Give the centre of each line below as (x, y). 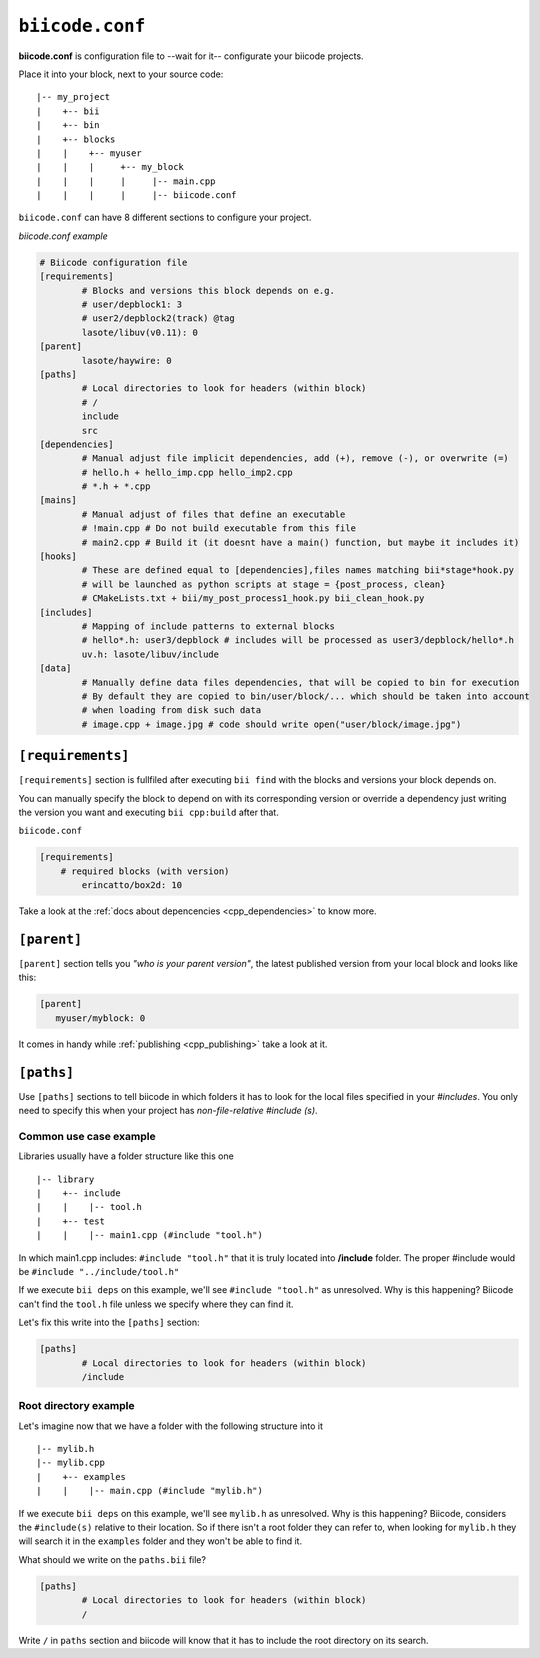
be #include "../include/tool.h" (99, 1271)
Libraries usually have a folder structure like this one (126, 1156)
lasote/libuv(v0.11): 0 (140, 332)
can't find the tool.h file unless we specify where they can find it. (156, 1304)
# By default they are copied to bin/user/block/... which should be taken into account (305, 696)
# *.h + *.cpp (116, 486)
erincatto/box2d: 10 (132, 885)
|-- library (65, 1179)
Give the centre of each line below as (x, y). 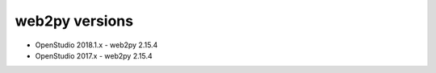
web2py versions (74, 21)
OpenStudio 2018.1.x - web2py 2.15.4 (96, 45)
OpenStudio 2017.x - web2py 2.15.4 (94, 55)
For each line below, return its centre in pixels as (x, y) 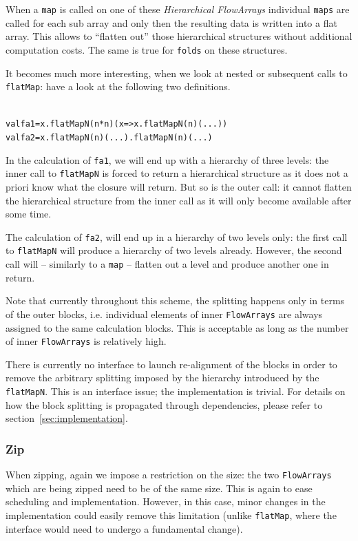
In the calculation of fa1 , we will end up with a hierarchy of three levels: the (167, 159)
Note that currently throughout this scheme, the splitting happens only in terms (175, 300)
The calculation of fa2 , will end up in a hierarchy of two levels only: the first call (177, 236)
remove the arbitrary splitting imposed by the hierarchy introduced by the (162, 378)
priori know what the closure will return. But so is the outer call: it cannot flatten (179, 186)
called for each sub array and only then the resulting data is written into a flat (171, 22)
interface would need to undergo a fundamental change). (124, 528)
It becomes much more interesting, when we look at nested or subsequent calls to (177, 73)

* YOUR TASK:
Nothing but the lines from the one holding "remove the arbitrary" through the last line of the data may be output, and each must match exactly.

* TASK SOLUTION:
remove the arbitrary splitting imposed by the hierarchy introduced by the (162, 378)
priori know what the closure will return. But so is the outer call: it cannot flatten (179, 186)
called for each sub array and only then the resulting data is written into a flat (171, 22)
interface would need to undergo a fundamental change). (124, 528)
It becomes much more interesting, when we look at nested or subsequent calls to (177, 73)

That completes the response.